The toner described in each of the Examples and the Comparative Examples and a ferrite carrier of Powdertech were put in predetermined amounts into a developer box. After the mixture was stirred and triboelectrically treated for 1 week, 5 g of the toner-deposited carrier was weighed. This carrier was put in water with soap to remove the toner electrostatically adhering to the surface. Only the carrier magnetic powder was collected using a magnet. The magnetic powder was immersed in acetone to dissolve and remove the spent toner fused to the surface. A change in the weight after immersion compared with the weight before immersion was evaluated as ◯ when less than 0.2%, Δ when 0.2 or more but less than 0.5%, and X when 0.5% or more.
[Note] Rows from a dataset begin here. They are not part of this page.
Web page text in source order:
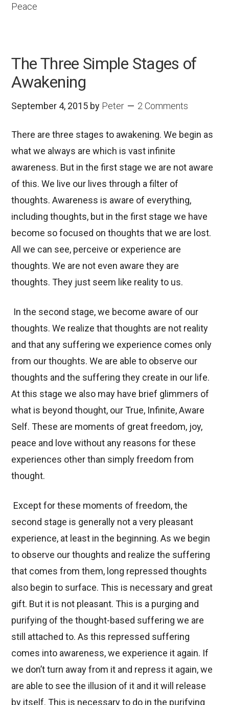
Peace
The Three Simple Stages of
Awakening
September 4, 2015 by Peter 2 Comments
There are three stages to awakening. We begin as
what we always are which is vast infinite
awareness. But in the first stage we are not aware
of this. We live our lives through a filter of
thoughts. Awareness is aware of everything,
including thoughts, but in the first stage we have
become so focused on thoughts that we are lost.
All we can see, perceive or experience are
thoughts. We are not even aware they are
thoughts. They just seem like reality to us.
In the second stage, we become aware of our
thoughts. We realize that thoughts are not reality
and that any suffering we experience comes only
from our thoughts. We are able to observe our
thoughts and the suffering they create in our life.
At this stage we also may have brief glimmers of
what is beyond thought, our True, Infinite, Aware
Self. These are moments of great freedom, joy,
peace and love without any reasons for these
experiences other than simply freedom from
thought.
Except for these moments of freedom, the
second stage is generally not a very pleasant
experience, at least in the beginning. As we begin
to observe our thoughts and realize the suffering
that comes from them, long repressed thoughts
also begin to surface. This is necessary and great
gift. But it is not pleasant. This is a purging and
purifying of the thought-based suffering we are
still attached to. As this repressed suffering
comes into awareness, we experience it again. If
we don’t turn away from it and repress it again, we
are able to see the illusion of it and it will release
by itself. This is necessary to do in the purifying
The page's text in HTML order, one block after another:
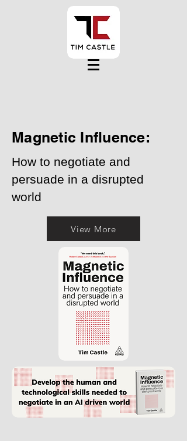
Magnetic Influence:
How to negotiate and
persuade in a disrupted
world
View More
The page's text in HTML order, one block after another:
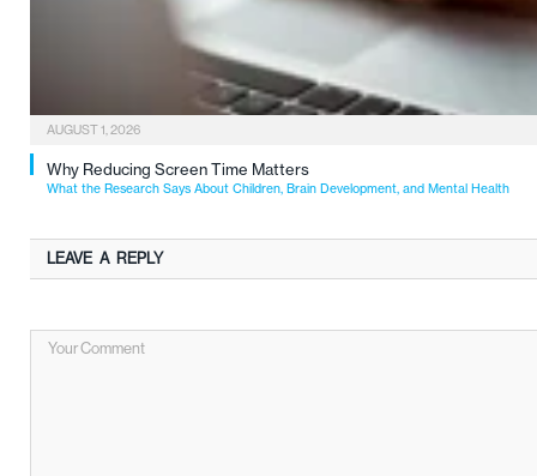
AUGUST 1, 2026
Why Reducing Screen Time Matters
What the Research Says About Children, Brain Development, and Mental Health
LEAVE A REPLY
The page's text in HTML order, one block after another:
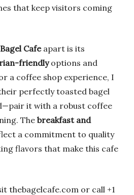
that keep visitors coming
Cafeapart is its
friendlyoptions and
a coffee shop experience, I
perfectly toasted bagel
it with a robust coffee
The breakfast and
a commitment to quality
flavors that make this cafe
thebagelcafe.com or call +1
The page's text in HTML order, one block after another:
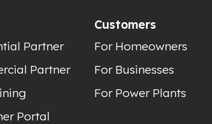
Partner
Partner
Portal
Customers
For Homeowners
For Businesses
For Power Plants
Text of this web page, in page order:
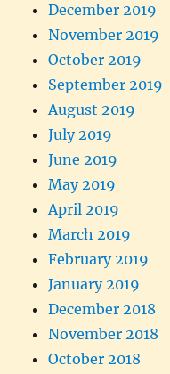
December 2019
November 2019
October 2019
September 2019
August 2019
July 2019
June 2019
May 2019
April 2019
March 2019
February 2019
January 2019
December 2018
November 2018
October 2018

The toner for developing an electrostatically charged image of a heat roller type copier or printer according to the present invention contains a binder resin at least including a polyolefin resin having a cyclic structure, in which a high-viscosity polyolefin resin having a cyclic structure is contained in a proportion of less than 50% by weight based on the entire binder resin. Thus, the toner is excellent in fixability, light transmission, and anti-toner spent properties, gives a high quality sharp image, and exhibits its features particularly when used in a color toner.

Claims

1. A toner for developing an electrostatically charged copier or printer image, the toner consisting essentially of:

a) a binder resin;

b) a colorant which is carbon black, diazo yellow, phthalocyanine blue, quinacridone, carmine 6B, monoazo red or perylene; and

c) a charge control agent,

wherein the binder resin includes a polyolefin resin having a cyclic structure, wherein the polyolefin resin is a copolymer derived from an alpha-olefin, an alicyclic compound having one double bond and, optionally, a diene monomer, and wherein the electrostatically charged copier or printer image is fixed by the action of a heated roller and said polyolefin resin having a cyclic structure further comprising a carboxyl group is cross-linked by metal ions or dienes.